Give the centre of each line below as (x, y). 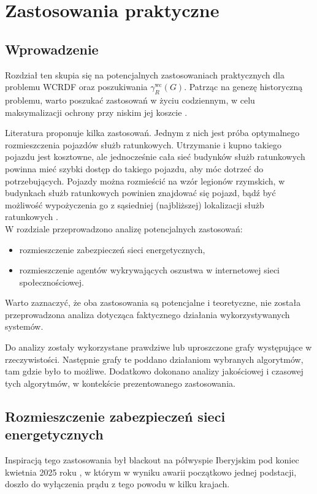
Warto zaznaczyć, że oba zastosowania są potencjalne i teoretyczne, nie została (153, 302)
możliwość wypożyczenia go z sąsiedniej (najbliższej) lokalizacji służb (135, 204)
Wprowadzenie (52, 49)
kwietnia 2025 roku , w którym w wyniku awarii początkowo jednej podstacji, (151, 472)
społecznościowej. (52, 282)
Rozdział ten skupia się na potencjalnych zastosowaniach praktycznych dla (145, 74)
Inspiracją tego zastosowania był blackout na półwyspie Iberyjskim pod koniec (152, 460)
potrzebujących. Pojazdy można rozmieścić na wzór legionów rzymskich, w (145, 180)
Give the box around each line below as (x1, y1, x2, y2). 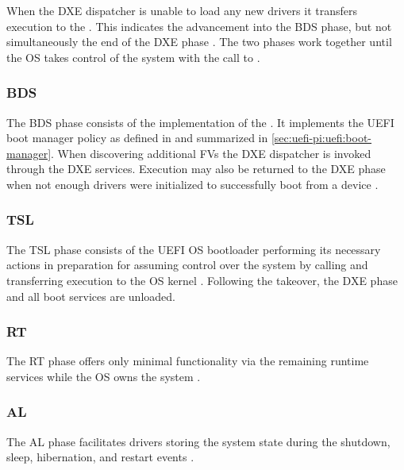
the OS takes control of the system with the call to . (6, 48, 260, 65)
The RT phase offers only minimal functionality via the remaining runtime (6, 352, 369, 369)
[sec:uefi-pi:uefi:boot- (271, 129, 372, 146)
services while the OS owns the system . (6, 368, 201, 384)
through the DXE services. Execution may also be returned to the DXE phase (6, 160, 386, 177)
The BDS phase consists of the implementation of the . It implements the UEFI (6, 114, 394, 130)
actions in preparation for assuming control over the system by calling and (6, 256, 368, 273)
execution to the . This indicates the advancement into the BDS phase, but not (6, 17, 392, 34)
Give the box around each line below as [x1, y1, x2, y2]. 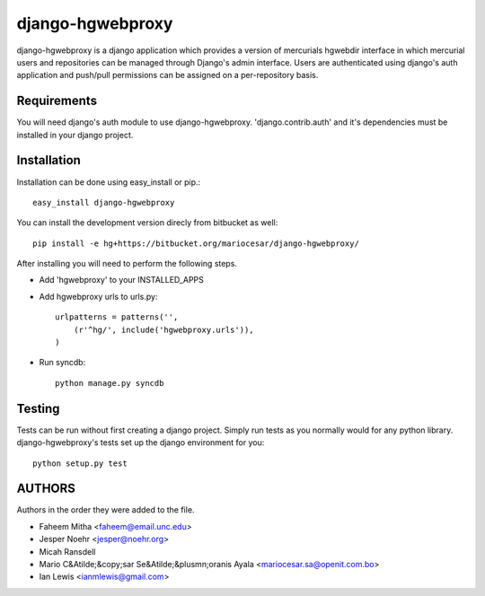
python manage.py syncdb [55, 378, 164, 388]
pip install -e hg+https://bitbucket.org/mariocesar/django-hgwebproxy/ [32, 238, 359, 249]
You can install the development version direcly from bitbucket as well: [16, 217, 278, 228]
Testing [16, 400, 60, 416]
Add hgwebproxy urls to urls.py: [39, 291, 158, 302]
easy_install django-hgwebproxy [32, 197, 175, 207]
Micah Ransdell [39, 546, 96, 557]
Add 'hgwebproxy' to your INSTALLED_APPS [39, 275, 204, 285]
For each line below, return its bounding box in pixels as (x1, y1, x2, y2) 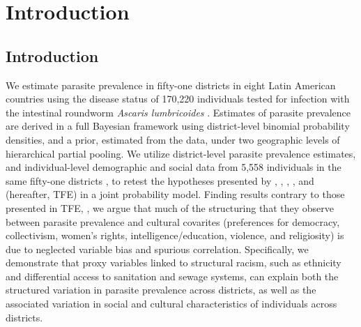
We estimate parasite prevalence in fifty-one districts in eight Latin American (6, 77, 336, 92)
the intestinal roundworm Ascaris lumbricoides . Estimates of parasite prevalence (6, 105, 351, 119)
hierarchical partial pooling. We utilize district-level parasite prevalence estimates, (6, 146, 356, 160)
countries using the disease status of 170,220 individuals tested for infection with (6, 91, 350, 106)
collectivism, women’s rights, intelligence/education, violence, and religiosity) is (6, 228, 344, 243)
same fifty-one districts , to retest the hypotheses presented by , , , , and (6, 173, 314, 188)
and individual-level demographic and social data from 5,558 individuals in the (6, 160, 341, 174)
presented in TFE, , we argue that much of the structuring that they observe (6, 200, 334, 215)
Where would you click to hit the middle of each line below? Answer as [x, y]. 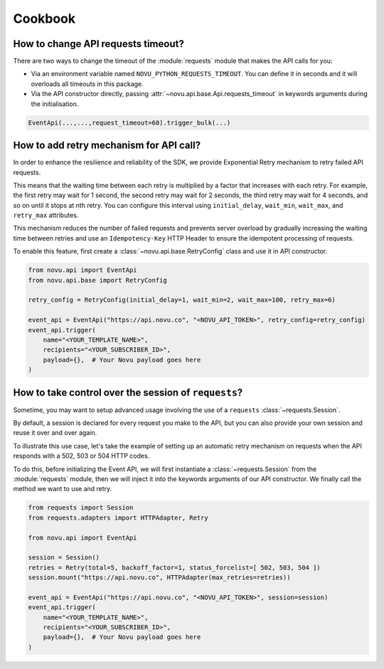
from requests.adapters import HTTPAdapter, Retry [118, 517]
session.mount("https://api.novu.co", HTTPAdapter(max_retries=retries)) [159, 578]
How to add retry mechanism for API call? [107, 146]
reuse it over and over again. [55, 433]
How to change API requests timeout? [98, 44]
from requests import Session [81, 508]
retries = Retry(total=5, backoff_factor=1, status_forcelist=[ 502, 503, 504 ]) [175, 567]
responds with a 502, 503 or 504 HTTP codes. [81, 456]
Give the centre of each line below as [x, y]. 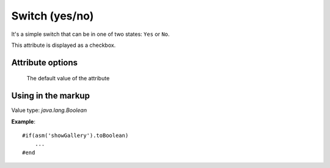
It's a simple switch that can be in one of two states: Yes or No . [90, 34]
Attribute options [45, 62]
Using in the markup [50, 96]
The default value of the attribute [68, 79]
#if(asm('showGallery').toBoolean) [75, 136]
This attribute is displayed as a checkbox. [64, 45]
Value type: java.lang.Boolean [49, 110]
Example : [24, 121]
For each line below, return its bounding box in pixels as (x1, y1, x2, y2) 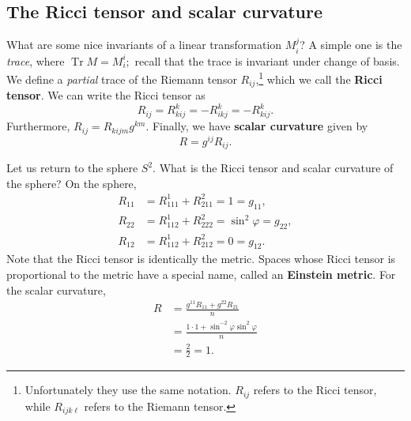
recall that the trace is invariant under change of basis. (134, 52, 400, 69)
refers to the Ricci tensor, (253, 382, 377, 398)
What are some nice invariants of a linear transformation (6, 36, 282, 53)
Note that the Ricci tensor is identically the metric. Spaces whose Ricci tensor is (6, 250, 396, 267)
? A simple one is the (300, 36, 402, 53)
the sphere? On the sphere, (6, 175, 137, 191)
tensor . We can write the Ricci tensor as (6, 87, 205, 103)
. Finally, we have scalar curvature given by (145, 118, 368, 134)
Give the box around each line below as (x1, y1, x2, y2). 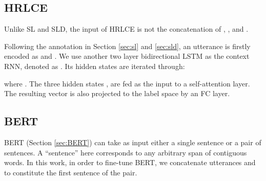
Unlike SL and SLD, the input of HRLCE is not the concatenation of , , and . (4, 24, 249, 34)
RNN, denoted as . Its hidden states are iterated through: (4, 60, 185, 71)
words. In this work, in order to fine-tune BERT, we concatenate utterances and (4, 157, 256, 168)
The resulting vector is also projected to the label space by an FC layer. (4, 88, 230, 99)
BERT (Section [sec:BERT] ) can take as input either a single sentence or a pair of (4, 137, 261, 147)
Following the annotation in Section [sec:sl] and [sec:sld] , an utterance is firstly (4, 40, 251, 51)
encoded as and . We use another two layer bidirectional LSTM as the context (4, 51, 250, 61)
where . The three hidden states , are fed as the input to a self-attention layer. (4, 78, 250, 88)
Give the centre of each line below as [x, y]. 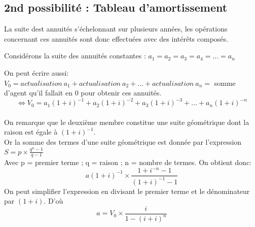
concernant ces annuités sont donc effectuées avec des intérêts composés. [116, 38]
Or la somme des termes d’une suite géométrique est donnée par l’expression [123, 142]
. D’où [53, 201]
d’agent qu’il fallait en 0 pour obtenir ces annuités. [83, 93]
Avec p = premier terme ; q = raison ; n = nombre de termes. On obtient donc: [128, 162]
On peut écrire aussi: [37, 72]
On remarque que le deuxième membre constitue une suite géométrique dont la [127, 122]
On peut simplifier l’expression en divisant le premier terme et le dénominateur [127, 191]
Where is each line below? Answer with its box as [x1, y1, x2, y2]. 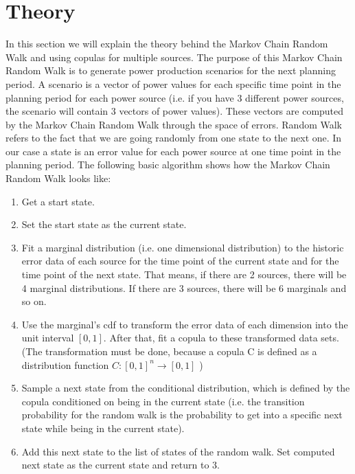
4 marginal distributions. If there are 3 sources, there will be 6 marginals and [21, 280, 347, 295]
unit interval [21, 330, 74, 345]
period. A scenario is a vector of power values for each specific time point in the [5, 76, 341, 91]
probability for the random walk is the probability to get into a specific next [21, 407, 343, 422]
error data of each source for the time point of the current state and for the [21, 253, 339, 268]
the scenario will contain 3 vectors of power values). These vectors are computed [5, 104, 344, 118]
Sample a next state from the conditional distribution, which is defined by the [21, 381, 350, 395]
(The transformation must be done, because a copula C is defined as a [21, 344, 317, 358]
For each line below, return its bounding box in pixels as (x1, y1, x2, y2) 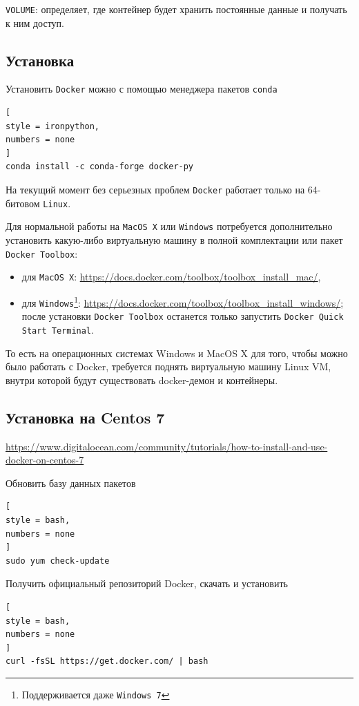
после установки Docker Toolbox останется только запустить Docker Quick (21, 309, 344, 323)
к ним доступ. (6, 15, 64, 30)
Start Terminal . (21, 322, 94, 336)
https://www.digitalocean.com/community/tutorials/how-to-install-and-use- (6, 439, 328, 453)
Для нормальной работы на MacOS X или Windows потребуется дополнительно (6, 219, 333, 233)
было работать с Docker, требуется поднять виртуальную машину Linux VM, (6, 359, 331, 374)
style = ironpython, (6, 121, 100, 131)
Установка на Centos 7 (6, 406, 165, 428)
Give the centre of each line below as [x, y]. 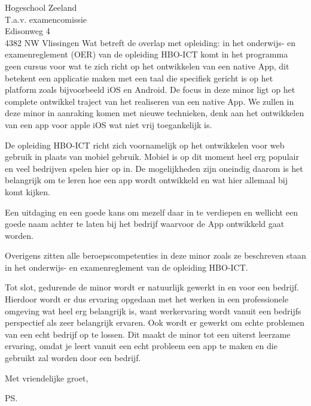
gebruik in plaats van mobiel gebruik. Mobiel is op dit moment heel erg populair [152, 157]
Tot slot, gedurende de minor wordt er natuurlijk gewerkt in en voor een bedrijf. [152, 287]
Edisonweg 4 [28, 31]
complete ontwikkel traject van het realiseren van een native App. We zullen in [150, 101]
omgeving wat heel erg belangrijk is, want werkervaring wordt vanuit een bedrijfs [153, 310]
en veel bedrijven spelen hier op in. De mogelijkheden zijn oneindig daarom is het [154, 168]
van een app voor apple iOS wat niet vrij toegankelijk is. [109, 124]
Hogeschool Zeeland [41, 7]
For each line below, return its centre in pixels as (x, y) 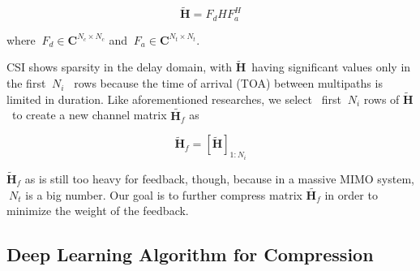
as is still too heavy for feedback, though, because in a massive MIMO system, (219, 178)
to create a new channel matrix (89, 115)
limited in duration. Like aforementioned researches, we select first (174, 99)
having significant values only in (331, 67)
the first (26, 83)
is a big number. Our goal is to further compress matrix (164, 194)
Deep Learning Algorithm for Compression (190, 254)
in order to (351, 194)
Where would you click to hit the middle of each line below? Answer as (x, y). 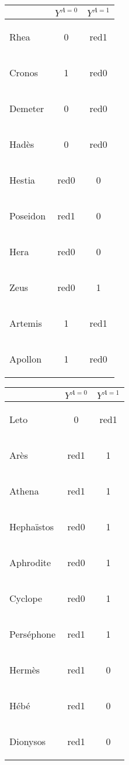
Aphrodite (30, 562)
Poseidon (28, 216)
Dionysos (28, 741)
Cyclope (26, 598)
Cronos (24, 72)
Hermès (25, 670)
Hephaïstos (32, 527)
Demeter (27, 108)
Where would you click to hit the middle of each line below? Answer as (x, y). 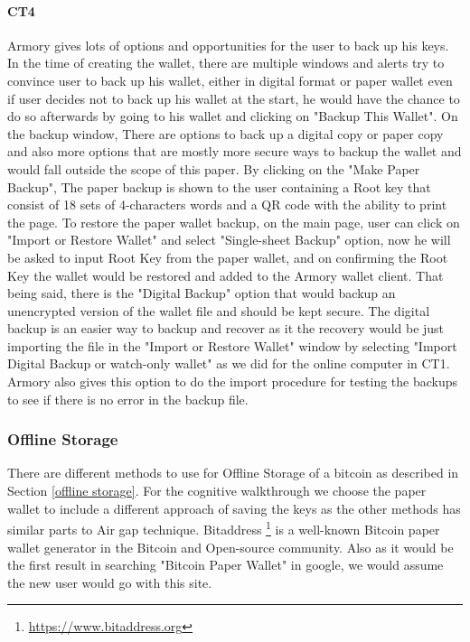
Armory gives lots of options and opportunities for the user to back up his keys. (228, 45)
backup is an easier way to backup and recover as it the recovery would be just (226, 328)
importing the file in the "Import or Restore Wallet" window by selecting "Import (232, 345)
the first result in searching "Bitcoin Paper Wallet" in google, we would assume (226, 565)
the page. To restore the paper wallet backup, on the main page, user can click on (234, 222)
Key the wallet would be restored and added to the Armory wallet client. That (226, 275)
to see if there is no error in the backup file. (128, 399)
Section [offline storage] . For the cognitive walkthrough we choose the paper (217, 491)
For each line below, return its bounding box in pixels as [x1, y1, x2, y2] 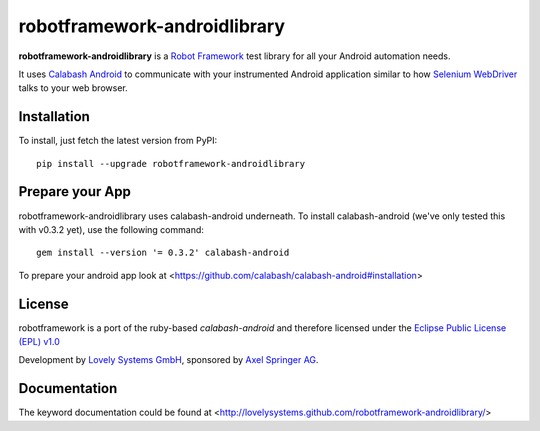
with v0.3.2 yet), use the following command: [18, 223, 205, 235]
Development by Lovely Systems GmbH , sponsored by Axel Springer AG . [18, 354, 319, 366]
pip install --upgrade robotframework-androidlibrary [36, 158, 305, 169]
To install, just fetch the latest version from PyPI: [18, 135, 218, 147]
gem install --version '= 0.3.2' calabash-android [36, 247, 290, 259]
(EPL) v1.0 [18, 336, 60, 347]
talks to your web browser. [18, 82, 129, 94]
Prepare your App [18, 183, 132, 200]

[Work instruction]: Your answer must be the lines above from the one holding "backup is an" up to and including the one holding "To install, just", exact and with no pictures.

[Exercise answer]:
backup is an easier way to backup and recover as it the recovery would be just (226, 328)
importing the file in the "Import or Restore Wallet" window by selecting "Import (232, 345)
the first result in searching "Bitcoin Paper Wallet" in google, we would assume (226, 565)
the page. To restore the paper wallet backup, on the main page, user can click on (234, 222)
Key the wallet would be restored and added to the Armory wallet client. That (226, 275)
to see if there is no error in the backup file. (128, 399)
Section [offline storage] . For the cognitive walkthrough we choose the paper (217, 491)
For each line below, return its bounding box in pixels as [x1, y1, x2, y2] 
with v0.3.2 yet), use the following command: [18, 223, 205, 235]
Development by Lovely Systems GmbH , sponsored by Axel Springer AG . [18, 354, 319, 366]
pip install --upgrade robotframework-androidlibrary [36, 158, 305, 169]
To install, just fetch the latest version from PyPI: [18, 135, 218, 147]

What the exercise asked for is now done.